■ **EXERCISE BRIEF**
Your task is to copy each line of the material below that includes "from".

■ **DATA PROVIDED**
--- START ---

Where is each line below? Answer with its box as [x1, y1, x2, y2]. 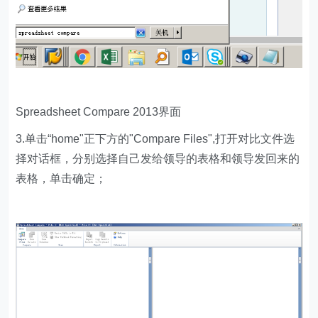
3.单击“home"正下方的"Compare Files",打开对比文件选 [16, 132, 295, 145]
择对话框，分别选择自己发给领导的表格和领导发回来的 [16, 152, 300, 165]
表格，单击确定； [16, 172, 107, 185]
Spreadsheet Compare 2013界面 [16, 105, 182, 118]
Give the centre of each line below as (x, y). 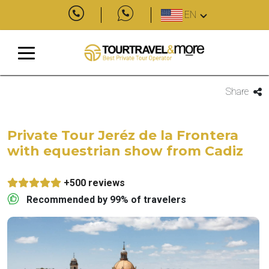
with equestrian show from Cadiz (125, 151)
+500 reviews (94, 183)
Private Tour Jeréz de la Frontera (123, 135)
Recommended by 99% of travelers (106, 200)
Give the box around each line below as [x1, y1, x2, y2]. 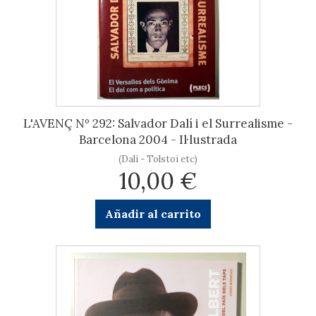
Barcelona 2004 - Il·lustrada [79, 132, 237, 147]
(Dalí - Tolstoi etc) [119, 153, 197, 165]
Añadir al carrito [104, 207, 201, 221]
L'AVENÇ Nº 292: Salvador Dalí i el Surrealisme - [23, 116, 293, 131]
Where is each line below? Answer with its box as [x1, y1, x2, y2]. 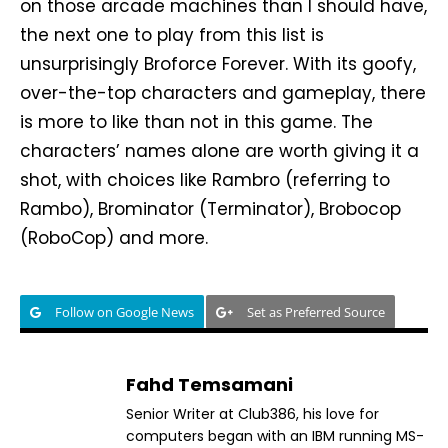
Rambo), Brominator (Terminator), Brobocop [20, 196, 401, 221]
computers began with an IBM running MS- [126, 425, 424, 446]
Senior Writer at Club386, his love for [126, 403, 379, 424]
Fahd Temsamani [126, 371, 293, 397]
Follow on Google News [55, 302, 194, 321]
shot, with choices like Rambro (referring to [20, 167, 390, 192]
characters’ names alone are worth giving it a [20, 138, 419, 163]
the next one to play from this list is [20, 22, 324, 47]
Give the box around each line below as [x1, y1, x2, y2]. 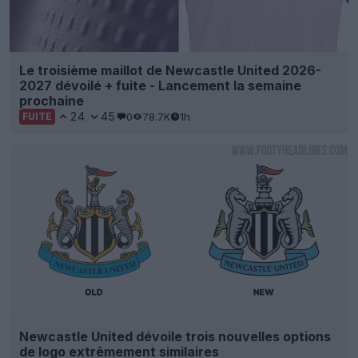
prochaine [19, 93, 84, 109]
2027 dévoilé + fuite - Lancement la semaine [19, 78, 301, 94]
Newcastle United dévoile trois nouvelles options [19, 328, 331, 344]
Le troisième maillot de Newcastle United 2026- [19, 62, 321, 79]
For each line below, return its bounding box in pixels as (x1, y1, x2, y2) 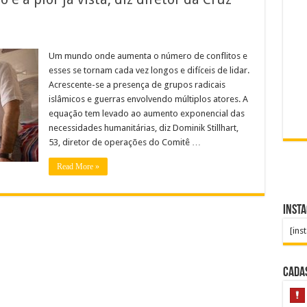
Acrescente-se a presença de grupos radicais (48, 79, 225, 90)
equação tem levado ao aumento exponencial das (48, 108, 245, 119)
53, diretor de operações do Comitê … (48, 136, 201, 147)
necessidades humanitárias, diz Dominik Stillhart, (48, 122, 238, 133)
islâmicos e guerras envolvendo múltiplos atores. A (48, 93, 248, 104)
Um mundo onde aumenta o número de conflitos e (48, 50, 247, 61)
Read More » (56, 161, 99, 171)
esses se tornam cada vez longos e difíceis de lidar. (48, 64, 249, 75)
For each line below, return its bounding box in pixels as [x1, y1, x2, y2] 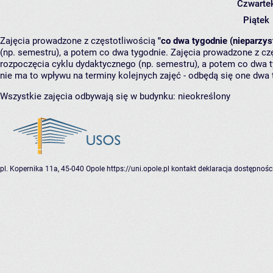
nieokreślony [178, 91, 230, 102]
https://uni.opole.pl [107, 165, 169, 174]
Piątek [243, 15, 269, 26]
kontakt [171, 165, 196, 174]

--- END ---

■ **RESULT OF THE TASK**
with equestrian show from Cadiz (125, 151)
the next one to play from this list is [20, 22, 324, 47]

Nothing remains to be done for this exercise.